American screenwriter & producer (born 1957)

Richard Timothy Kring (born July 9, 1957) is an American screenwriter and television producer, best known for his creation of the drama series Strange World, Crossing Jordan, Heroes, and Touch.

==Early life==

Kring was born in El Dorado County, California. He is Jewish. He has two brothers and a sister.

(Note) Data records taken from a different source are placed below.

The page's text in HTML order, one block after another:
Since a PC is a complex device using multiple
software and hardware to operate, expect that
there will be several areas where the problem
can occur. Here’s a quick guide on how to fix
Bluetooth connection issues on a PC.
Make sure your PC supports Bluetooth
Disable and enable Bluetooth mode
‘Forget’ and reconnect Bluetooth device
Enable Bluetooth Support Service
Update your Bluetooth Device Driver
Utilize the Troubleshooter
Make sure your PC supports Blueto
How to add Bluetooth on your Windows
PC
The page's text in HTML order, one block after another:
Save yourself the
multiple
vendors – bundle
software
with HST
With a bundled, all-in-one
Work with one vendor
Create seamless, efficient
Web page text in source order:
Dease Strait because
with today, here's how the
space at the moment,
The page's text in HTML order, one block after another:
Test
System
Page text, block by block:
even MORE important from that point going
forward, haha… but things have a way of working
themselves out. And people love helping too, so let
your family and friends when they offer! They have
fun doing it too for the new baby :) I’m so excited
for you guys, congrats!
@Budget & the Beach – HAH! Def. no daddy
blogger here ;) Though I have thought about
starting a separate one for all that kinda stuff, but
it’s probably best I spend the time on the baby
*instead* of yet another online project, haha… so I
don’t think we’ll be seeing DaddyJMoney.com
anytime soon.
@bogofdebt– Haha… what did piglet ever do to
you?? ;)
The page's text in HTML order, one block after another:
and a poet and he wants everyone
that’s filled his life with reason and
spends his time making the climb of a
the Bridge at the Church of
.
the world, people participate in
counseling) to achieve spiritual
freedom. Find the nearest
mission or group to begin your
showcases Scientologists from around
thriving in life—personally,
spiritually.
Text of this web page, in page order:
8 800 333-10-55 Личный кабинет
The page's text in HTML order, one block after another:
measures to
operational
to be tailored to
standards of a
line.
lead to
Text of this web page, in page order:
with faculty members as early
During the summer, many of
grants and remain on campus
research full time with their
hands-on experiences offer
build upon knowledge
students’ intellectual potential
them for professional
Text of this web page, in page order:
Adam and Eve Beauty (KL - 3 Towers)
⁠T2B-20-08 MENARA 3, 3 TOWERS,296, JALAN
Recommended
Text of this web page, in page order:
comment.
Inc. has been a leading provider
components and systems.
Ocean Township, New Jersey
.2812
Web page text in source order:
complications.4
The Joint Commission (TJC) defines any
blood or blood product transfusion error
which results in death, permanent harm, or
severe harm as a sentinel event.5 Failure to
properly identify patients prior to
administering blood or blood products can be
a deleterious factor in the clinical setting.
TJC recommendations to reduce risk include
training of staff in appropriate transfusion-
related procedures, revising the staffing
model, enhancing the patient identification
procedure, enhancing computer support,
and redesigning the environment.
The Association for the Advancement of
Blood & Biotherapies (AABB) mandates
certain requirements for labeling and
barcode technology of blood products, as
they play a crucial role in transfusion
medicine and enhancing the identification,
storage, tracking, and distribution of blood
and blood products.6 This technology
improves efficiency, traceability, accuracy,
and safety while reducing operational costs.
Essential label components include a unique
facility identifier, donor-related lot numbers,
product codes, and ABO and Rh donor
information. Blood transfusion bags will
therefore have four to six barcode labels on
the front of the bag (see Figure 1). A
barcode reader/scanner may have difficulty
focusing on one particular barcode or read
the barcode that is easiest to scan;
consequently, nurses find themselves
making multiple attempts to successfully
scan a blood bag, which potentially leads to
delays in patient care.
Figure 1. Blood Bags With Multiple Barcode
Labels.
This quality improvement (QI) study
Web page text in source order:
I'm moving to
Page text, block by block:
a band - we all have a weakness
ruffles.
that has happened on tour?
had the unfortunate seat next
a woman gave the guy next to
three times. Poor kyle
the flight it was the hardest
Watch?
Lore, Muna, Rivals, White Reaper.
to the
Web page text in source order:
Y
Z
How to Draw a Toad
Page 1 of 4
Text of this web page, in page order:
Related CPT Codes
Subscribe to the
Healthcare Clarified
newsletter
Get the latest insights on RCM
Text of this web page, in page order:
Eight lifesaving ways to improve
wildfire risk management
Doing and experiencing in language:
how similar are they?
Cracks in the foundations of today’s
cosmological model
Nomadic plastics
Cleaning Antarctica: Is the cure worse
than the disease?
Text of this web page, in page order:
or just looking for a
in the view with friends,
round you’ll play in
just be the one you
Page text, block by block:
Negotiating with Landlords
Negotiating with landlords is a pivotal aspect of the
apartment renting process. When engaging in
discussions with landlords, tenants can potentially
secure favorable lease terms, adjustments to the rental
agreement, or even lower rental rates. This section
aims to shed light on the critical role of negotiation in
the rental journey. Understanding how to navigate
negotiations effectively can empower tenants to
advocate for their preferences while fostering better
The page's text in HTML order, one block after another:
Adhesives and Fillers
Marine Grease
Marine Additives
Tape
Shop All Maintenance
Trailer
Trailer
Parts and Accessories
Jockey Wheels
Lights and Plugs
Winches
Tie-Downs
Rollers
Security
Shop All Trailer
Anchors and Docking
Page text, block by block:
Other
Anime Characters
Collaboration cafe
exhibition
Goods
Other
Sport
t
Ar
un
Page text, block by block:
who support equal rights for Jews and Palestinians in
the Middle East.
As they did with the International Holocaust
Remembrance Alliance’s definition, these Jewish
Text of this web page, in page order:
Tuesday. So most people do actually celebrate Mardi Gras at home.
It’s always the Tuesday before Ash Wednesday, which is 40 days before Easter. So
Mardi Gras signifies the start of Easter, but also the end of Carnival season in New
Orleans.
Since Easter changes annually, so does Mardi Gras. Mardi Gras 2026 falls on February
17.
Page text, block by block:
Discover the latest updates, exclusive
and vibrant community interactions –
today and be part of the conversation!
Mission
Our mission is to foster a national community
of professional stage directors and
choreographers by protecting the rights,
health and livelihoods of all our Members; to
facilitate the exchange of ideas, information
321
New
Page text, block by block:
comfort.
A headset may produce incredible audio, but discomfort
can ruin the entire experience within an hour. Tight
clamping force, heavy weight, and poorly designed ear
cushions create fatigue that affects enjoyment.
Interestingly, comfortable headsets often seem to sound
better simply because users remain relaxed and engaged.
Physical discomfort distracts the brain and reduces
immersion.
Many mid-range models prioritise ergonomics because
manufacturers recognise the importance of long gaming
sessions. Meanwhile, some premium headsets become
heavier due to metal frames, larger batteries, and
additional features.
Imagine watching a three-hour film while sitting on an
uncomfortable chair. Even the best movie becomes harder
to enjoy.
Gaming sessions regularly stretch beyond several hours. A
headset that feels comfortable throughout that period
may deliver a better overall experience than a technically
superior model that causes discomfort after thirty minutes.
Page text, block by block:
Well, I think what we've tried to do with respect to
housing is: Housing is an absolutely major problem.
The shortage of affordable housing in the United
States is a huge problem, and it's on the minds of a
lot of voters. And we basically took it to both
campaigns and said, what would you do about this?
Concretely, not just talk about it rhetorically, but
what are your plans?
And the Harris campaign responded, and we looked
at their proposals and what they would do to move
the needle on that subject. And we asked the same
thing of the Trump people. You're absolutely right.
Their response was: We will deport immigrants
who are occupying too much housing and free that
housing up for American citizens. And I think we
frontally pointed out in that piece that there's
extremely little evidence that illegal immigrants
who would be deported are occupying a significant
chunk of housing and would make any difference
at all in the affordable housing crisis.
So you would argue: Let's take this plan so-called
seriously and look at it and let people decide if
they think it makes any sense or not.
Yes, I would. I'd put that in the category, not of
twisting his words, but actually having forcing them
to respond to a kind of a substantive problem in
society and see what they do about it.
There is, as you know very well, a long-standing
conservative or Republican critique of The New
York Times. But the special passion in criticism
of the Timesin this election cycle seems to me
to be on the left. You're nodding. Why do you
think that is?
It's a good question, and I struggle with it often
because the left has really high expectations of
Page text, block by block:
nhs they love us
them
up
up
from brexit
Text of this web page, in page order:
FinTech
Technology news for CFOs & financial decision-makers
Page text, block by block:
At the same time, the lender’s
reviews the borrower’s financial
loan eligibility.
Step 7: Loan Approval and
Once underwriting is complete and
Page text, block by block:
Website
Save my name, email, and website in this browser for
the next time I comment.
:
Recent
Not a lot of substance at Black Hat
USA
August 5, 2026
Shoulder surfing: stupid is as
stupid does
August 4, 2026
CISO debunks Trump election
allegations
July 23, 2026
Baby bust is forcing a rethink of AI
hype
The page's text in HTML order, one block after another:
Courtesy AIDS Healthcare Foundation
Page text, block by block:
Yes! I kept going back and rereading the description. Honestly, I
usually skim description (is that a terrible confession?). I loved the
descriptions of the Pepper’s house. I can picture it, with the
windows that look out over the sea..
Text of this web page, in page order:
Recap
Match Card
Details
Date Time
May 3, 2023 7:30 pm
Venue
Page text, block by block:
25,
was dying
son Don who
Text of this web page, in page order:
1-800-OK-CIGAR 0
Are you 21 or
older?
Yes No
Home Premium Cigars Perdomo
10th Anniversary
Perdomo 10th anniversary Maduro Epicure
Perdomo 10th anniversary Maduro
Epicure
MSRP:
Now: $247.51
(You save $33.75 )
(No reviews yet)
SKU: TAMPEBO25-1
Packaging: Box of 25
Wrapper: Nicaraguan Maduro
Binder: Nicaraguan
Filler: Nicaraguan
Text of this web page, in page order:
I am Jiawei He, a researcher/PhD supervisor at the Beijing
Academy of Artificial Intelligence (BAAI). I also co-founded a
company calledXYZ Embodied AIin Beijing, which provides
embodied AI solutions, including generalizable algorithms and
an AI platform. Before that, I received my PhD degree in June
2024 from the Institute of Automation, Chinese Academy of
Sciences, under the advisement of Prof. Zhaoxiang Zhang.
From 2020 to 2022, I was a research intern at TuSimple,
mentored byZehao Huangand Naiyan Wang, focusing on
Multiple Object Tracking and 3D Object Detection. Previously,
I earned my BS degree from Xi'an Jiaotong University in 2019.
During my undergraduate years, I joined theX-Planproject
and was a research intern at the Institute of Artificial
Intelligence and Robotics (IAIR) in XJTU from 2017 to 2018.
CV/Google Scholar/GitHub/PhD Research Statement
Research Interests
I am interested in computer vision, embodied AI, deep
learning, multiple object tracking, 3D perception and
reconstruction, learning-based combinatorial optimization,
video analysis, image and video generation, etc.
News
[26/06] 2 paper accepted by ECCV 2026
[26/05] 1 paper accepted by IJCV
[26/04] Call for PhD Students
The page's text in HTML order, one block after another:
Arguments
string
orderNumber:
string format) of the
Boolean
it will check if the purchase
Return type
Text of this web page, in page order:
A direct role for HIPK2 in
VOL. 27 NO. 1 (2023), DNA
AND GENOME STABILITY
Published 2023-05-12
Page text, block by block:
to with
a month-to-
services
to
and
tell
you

He attended Allan Hancock College, where his father, Ray, was the track coach, then graduated from the University of Southern California School of Cinematic Arts in 1983. Discussing his beginnings, Kring said:

I never even thought about scripts when I got out of film school. I pulled cables and shot documentaries. I finally got a gig with commercial house where I would come on with a camera crew as second assistant shooting Japanese cigarette commercials. I had an opportunity to get into the camera crew and decided I did not really want to do that with my life. So I sat down and wrote a script and went back to all the people I had met, got an agent out of it and started going out on a gazillion pitch meetings, and pitched anything I could.

==Career==
Kring's first job as a screenwriter was for the television show Knight Rider. Other early projects included co-writing an episode of Misfits of Science (which, like his later project Heroes, featured super-powered humans as a main theme) and Teen Wolf Too with Jeph Loeb. Kring and Loeb would collaborate again when producing Heroes. Kring also co-wrote the 2010 book Shift: A Novel (Gates of Orpheus Trilogy) with Dale Peck.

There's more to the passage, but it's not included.